In order to broaden the scope and strengthen the status of Institutional Arbitration in our country, the Central Government constituted a High-Level Committee under the Chairmanship of Justice B.N. Shrirkishna. The terms of reference of the Committee, inter-alia, included:
a. Examination of the effectiveness of the existing arbitration mechanism by studying the functioning and performance of arbitral institutions in India;
b. Devising a road map to promote the institutional arbitration mechanism in India and,
c.

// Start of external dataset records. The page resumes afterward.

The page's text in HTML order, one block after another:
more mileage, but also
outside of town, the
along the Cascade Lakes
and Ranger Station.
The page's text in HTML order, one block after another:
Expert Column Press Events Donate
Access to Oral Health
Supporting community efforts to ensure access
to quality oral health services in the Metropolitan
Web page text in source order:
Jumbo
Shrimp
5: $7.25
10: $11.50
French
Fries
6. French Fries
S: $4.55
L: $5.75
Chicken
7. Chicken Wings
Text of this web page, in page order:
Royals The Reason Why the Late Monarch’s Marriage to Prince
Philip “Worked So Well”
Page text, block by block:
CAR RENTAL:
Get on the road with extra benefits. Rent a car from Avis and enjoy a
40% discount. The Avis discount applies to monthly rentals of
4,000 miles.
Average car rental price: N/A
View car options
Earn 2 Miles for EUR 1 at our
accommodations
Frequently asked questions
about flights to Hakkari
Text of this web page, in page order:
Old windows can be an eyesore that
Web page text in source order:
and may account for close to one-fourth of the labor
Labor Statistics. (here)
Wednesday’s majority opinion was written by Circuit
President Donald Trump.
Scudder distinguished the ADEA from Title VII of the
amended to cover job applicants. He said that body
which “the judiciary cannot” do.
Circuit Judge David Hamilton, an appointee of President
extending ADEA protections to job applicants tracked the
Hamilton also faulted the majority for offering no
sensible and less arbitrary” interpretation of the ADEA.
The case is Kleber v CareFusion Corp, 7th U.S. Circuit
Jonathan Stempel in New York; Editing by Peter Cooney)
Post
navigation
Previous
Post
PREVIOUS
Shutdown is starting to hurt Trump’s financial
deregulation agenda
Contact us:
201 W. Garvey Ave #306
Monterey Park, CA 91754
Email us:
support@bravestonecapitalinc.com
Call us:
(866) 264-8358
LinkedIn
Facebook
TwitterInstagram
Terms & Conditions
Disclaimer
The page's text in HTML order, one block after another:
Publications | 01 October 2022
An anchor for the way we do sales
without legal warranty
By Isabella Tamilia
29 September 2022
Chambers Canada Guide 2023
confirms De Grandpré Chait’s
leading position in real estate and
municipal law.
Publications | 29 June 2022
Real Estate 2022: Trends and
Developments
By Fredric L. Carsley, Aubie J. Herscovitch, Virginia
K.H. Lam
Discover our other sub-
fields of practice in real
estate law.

Evolution of an effective and efficient arbitration eco-system for commercial dispute resolution and the suggestion of reforms in the Arbitration and Conciliation Act, 1996 (‘Act’).

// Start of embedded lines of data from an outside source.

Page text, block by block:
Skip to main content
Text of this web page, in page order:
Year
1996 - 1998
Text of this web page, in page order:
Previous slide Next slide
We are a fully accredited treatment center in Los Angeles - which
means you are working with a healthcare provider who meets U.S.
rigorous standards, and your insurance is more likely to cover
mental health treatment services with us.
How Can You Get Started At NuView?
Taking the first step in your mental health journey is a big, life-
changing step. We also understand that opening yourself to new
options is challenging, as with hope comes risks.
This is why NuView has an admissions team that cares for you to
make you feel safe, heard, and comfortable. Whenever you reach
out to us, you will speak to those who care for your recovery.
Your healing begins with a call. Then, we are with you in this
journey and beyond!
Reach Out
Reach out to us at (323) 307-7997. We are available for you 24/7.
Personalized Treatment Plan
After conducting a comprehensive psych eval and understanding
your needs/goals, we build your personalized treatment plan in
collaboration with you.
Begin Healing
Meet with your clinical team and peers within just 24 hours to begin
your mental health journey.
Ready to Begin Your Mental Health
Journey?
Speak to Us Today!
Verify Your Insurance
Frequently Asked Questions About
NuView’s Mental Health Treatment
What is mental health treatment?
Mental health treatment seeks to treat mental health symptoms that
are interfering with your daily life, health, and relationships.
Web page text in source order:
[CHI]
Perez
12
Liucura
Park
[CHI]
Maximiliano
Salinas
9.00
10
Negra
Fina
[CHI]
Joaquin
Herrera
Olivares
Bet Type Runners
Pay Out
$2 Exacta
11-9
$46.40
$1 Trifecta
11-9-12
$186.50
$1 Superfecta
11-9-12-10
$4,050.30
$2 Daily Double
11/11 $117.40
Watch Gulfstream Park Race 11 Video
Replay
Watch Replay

Subsequently, the Arbitration and Conciliation (Amendment) Bill, 2019 was introduced in the Rajya Sabha by the Ministry of Law and Justice on July 15, 2019. On August 9, 2019, the President of India gave his assent to the amendments to the Act and the same has been published in the Official Gazette of India (“2019 Amendments”). The salient/key features of the amended Act are :
d. The establishment and incorporation of an independent & autonomous body namely, the “Arbitration Council of India”;
e. An amendment to Section 11 of the Act i.e. “Appointment of Arbitrators”;
f. An amendment to Section 23 of the Act i.e. relating to Statement of Claim, Statement of Defence and the time period for completion of pleadings and,
g. To ensure that the Arbitrator and Arbitral Institute maintain confidentiality of information.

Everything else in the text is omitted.